:: Given data ::

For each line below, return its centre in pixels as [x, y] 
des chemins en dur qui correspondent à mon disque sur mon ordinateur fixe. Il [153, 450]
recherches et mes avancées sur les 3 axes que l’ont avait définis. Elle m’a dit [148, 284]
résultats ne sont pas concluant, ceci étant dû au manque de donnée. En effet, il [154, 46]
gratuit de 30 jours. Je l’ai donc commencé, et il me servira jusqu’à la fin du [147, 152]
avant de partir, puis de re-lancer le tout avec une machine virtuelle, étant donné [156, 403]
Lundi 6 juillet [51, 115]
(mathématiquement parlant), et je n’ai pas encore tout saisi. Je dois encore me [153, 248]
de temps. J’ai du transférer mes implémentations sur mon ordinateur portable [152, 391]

:::

Search the records line by line for the word "ordinateur" and copy every line where it appears.

* Output for this exercise:
des chemins en dur qui correspondent à mon disque sur mon ordinateur fixe. Il [153, 450]
de temps. J’ai du transférer mes implémentations sur mon ordinateur portable [152, 391]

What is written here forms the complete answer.